Token Celebrity

Over the years Paul has interviewed countless artists and celebrities. In order to shamelessly cash in on this fact, The Paul Ransom Show will mine the archives and post past glories on this page.

This time round we go back to October 2005 for a chat with ‘Australian’ comedian and radio personality Tony Martin.

 

A Tony Winning Collection

“I seem to have a memory for bizarre disputes and incidents,” declares New Zealand born comedian Tony Martin, whose memoir, ‘Lolly Scramble’ is a collection of hilariously tiny incidents.

Most Australians will know Tony Martin from shows such as ‘D-Generation’, ‘The Late Show’ and his syndicated radio partnership with Mick Molloy. However, most would be unaware of his disrupted homelife on NZ’s south island, or his lingering battle with a blood disorder known as haemochromatosis.

With ‘Lolly Scramble’, Martin manages to make even these heavy sounding items ring with humour.

“I just had all these stories that were far too long to use in stand up or on the radio,” he reveals. “When you do stuff on stage or radio you have to telescope it down and you have to lose a lot of the more interesting details.”

One of the details deliberately lost in ‘Lolly Scramble’ is the ‘rise to fame’ story.

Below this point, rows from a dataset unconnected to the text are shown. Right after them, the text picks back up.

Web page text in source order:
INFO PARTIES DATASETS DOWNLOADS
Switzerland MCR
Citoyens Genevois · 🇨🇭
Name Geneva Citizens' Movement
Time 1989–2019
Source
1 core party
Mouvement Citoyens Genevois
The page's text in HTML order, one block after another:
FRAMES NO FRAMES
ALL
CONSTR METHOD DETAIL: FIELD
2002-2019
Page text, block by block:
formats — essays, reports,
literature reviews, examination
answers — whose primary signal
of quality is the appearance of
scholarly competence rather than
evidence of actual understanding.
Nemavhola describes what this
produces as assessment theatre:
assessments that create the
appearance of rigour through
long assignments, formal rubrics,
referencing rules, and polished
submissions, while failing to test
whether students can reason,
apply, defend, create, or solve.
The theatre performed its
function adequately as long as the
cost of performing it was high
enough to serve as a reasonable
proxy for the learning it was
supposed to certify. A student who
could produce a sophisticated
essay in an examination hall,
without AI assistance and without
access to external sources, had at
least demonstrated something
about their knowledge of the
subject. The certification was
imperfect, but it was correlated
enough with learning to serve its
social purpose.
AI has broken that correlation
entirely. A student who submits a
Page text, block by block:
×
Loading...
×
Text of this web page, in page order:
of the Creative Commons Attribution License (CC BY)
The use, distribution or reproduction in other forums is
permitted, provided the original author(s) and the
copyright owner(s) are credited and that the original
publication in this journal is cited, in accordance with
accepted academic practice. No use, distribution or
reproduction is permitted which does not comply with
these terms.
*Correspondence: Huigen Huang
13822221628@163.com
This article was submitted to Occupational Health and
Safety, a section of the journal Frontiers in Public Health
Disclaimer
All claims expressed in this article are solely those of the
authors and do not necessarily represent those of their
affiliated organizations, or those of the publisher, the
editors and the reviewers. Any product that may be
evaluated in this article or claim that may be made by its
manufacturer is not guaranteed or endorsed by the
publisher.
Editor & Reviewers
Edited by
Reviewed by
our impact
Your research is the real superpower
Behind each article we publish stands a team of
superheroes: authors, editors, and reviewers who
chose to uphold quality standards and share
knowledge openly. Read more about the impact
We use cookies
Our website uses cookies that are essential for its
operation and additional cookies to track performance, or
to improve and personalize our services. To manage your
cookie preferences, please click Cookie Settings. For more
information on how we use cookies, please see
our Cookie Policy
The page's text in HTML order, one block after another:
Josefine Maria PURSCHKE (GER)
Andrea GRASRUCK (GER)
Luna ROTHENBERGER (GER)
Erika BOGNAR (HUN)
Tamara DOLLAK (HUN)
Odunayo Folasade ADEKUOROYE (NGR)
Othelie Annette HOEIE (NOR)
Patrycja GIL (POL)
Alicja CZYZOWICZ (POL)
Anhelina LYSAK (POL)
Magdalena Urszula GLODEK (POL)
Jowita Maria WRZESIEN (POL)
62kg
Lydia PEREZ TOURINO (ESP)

Martin purposefully avoids self acclamation and name dropping in favour of the kind of suburban minutae that most will recognise.

“I didn’t want it to be like a David Niven book,” he says. “And then Judith Lucy walked in, and then Mick Molloy fell off the bar.”

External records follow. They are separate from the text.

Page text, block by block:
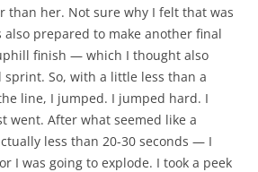
than her. Not sure why I felt that was
prepared to make another final
finish — which I thought also
So, with a little less than a
line, I jumped. I jumped hard. I
went. After what seemed like a
less than 20-30 seconds — I
I was going to explode. I took a peek
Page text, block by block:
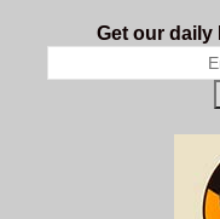
Get our daily
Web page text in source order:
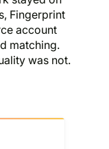
Fingerprint
account
matching.
was not.
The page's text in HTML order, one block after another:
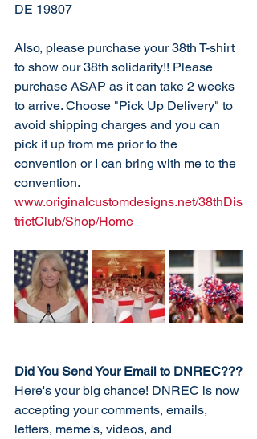
DE 19807
Also, please purchase your 38th T-shirt
to show our 38th solidarity!! Please
purchase ASAP as it can take 2 weeks
to arrive. Choose "Pick Up Delivery" to
avoid shipping charges and you can
pick it up from me prior to the
convention or I can bring with me to the
convention.
www.originalcustomdesigns.net/38thDis
trictClub/Shop/Home
Did You Send Your Email to DNREC???
Here's your big chance! DNREC is now
accepting your comments, emails,
letters, meme's, videos, and
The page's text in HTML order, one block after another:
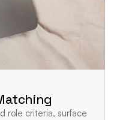
role criteria, surface
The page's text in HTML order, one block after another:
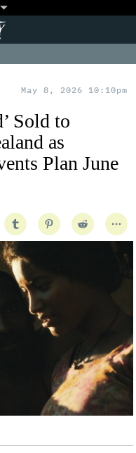
May 8, 2026 10:10pm
Sold to
as
Plan June
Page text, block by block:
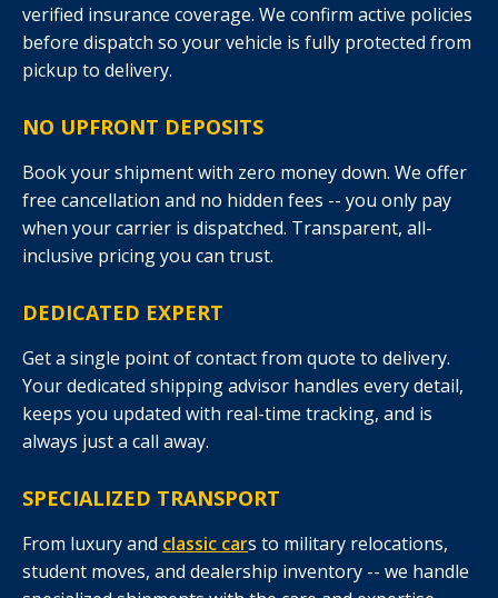
verified insurance coverage. We confirm active policies
before dispatch so your vehicle is fully protected from
pickup to delivery.
NO UPFRONT DEPOSITS
Book your shipment with zero money down. We offer
free cancellation and no hidden fees -- you only pay
when your carrier is dispatched. Transparent, all-
inclusive pricing you can trust.
DEDICATED EXPERT
Get a single point of contact from quote to delivery.
Your dedicated shipping advisor handles every detail,
keeps you updated with real-time tracking, and is
always just a call away.
SPECIALIZED TRANSPORT
From luxury and classic cars to military relocations,
student moves, and dealership inventory -- we handle

Martin describes his challenge as “taking seemingly meaningless incidents” and fashioning them into proper stories. Hence we have crazy German landlords and even weirder co-tenants, sultry babysitters, weird Christian kids, mad Geordies obsessed with kerning, and Santa going beserk in an otherwise harmless shopping mall.

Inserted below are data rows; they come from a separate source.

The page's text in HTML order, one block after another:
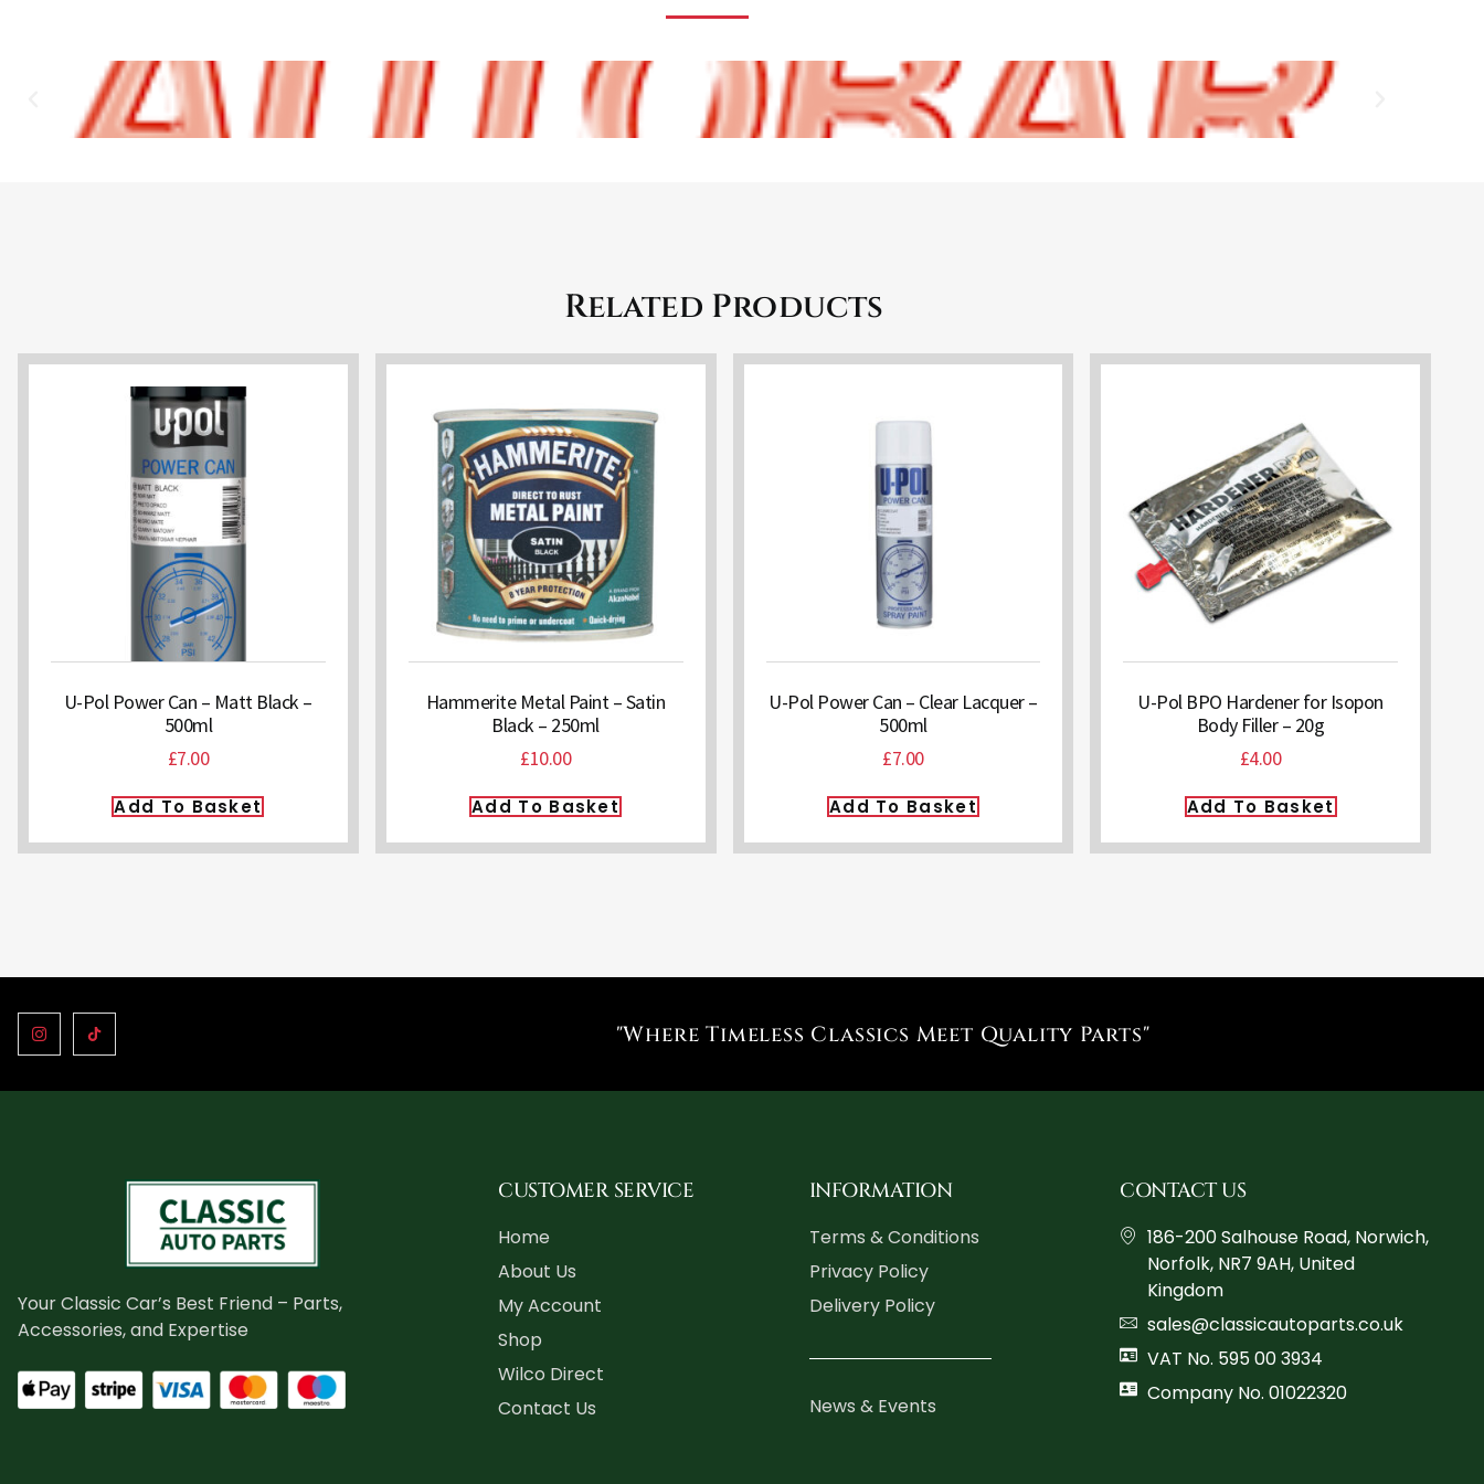
Related Products
U-Pol Power Can – Matt Black –
500ml
£7.00
Add To Basket
Hammerite Metal Paint – Satin
Black – 250ml
£10.00
Add To Basket
U-Pol Power Can – Clear Lacquer –
500ml
£7.00
Add To Basket
U-Pol BPO Hardener for Isopon
Body Filler – 20g
£4.00
Add To Basket
"Where Timeless Classics Meet Quality Parts"
Your Classic Car’s Best Friend – Parts,
Accessories, and Expertise
CUSTOMER SERVICE
Home
About Us
My Account
Shop
Wilco Direct
Contact Us
INFORMATION
Terms & Conditions
Privacy Policy
Delivery Policy
News & Events
CONTACT US
186-200 Salhouse Road, Norwich,
Norfolk, NR7 9AH, United
Kingdom
sales@classicautoparts.co.uk
VAT No. 595 00 3934
Company No. 01022320

“It’s the funniest stuff I could write without being sued,” Martin quips.

And of course, it’s all small stuff. “I’ve always found that stuff funny. I mean, that’s what Jerry Seinfeld’s entire career has been based on. Y’know, why is the chemist three feet above everyone else. Also, when you think about when you were a kid, that’s the stuff you remember.”

As to whether the exercise of writing a book might signify a career change, Martin is unsure. “I might keep going if this is well received, otherwise I’ll be back giving away Mariah Carey CDs this time next year.”